### TASK DESCRIPTION
Nothing but the lines from the one containing "of expansive" through the last line of the data below should be returned, each exactly as it stands, pictures excluded.

Stored items from a collection
╔══
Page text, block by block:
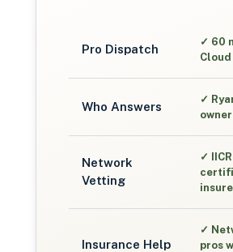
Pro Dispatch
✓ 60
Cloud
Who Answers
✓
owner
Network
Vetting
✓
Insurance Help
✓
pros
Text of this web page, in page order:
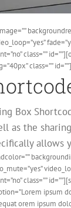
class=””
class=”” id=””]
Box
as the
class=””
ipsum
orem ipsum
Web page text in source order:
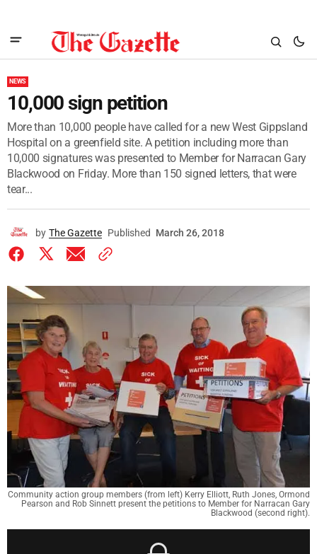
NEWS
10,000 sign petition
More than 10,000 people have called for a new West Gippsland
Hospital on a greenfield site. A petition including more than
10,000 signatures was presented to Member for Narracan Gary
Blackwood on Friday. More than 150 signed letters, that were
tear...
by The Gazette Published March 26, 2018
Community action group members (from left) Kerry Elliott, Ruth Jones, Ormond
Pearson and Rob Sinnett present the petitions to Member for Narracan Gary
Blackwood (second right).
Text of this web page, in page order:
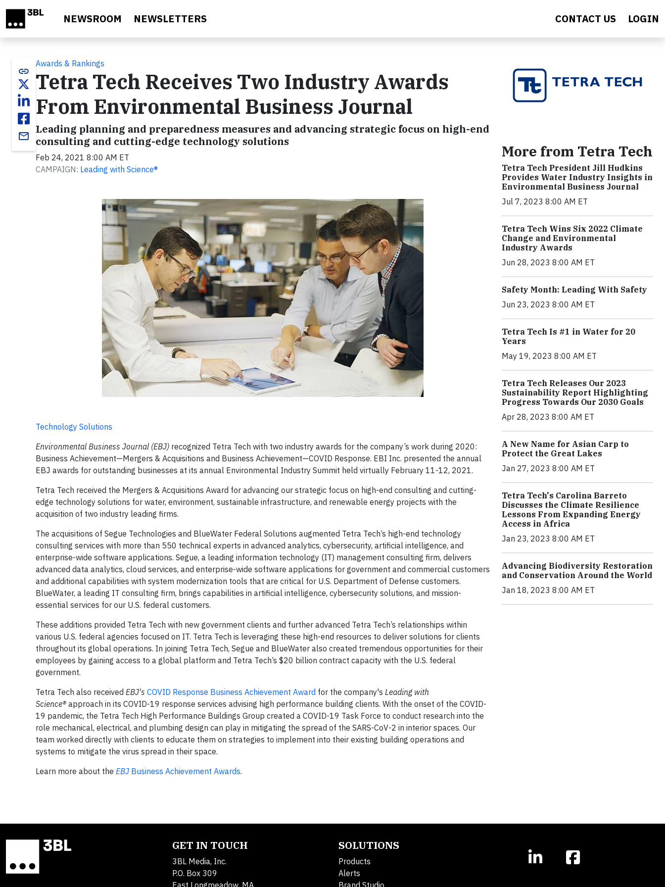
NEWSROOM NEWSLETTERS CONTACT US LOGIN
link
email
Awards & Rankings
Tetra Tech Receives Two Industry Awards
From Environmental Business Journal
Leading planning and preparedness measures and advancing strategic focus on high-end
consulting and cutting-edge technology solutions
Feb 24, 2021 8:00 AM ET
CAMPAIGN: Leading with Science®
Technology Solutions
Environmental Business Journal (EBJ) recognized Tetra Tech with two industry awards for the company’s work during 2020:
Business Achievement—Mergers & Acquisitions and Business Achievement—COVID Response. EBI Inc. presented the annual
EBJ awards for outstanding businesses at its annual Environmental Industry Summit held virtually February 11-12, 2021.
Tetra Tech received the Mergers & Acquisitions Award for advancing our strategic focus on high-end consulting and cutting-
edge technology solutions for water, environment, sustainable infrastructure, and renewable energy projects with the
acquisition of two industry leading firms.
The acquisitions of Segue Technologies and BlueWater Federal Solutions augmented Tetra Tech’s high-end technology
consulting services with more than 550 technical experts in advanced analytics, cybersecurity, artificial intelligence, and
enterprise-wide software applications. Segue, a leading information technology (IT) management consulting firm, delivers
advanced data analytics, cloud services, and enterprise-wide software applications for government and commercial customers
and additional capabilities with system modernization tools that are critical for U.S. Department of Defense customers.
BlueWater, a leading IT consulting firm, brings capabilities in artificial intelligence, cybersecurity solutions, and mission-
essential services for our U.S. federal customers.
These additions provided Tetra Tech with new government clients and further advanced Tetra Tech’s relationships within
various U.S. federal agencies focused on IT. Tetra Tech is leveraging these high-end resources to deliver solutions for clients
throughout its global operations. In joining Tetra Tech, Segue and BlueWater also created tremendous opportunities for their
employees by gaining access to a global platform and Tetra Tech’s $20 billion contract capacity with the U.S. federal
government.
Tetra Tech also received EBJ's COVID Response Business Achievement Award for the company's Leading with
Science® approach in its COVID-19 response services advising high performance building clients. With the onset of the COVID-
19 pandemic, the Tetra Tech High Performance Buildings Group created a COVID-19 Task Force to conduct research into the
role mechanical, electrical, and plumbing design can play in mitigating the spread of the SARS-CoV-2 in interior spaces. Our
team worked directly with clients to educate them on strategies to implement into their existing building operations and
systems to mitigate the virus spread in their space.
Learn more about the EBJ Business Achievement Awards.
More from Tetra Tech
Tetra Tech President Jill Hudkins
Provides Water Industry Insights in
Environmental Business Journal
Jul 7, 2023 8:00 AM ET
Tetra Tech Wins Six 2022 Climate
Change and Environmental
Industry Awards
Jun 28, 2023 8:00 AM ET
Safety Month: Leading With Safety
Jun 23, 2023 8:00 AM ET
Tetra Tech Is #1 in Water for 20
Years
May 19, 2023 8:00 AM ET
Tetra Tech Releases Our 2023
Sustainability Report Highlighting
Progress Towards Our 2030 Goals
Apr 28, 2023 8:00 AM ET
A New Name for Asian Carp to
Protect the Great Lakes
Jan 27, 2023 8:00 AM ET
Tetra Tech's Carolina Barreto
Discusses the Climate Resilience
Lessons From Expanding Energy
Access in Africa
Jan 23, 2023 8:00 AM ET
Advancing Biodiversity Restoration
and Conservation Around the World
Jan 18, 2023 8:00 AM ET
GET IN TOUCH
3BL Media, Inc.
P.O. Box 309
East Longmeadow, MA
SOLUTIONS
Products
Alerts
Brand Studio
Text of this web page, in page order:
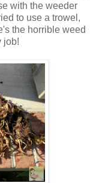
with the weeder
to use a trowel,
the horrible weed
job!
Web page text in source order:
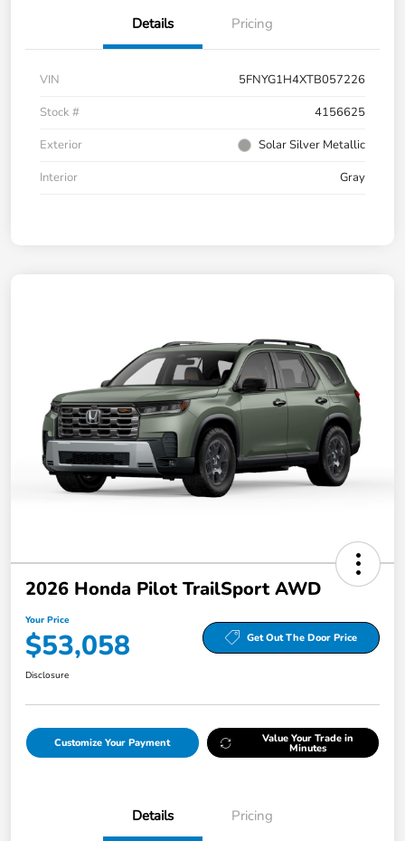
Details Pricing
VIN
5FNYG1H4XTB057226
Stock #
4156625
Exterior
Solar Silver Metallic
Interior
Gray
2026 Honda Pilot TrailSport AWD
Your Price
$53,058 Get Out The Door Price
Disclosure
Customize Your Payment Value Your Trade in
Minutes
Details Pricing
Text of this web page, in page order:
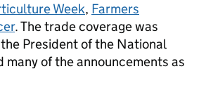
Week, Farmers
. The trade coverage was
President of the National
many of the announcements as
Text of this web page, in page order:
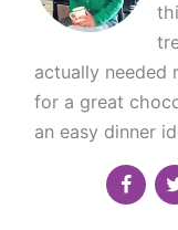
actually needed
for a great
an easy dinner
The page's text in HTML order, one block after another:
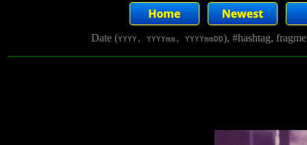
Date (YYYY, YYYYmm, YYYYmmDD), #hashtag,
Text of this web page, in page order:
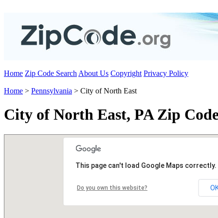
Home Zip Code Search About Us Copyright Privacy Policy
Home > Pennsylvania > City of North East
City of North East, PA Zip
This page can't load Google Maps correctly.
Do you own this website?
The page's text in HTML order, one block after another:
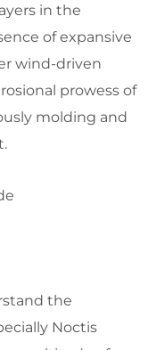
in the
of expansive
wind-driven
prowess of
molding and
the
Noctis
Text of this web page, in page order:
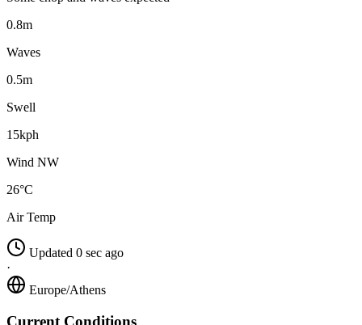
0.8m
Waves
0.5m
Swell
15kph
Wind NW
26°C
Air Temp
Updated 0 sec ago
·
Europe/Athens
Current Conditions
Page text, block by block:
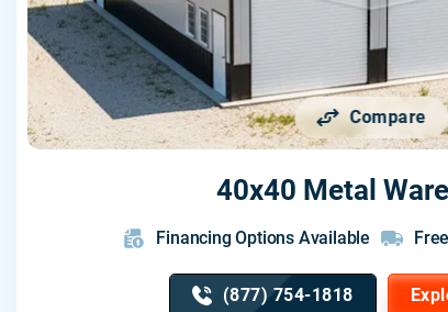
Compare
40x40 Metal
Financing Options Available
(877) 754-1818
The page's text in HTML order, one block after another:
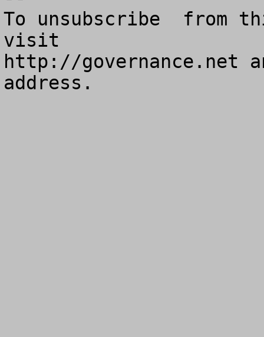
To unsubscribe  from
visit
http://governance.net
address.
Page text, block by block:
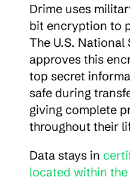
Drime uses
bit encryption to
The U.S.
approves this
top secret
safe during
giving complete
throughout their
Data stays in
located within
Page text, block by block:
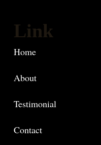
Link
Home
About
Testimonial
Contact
╚══
### TASK RESULT
of expansive
wind-driven
prowess of
molding and
the
Noctis
Text of this web page, in page order:
0.8m
Waves
0.5m
Swell
15kph
Wind NW
26°C
Air Temp
Updated 0 sec ago
·
Europe/Athens
Current Conditions
Page text, block by block:
Compare
40x40 Metal
Financing Options Available
(877) 754-1818
The page's text in HTML order, one block after another:
To unsubscribe  from
visit
http://governance.net
address.
Page text, block by block:
Drime uses
bit encryption to
The U.S.
approves this
top secret
safe during
giving complete
throughout their
Data stays in
located within
Page text, block by block:
Link
Home
About
Testimonial
Contact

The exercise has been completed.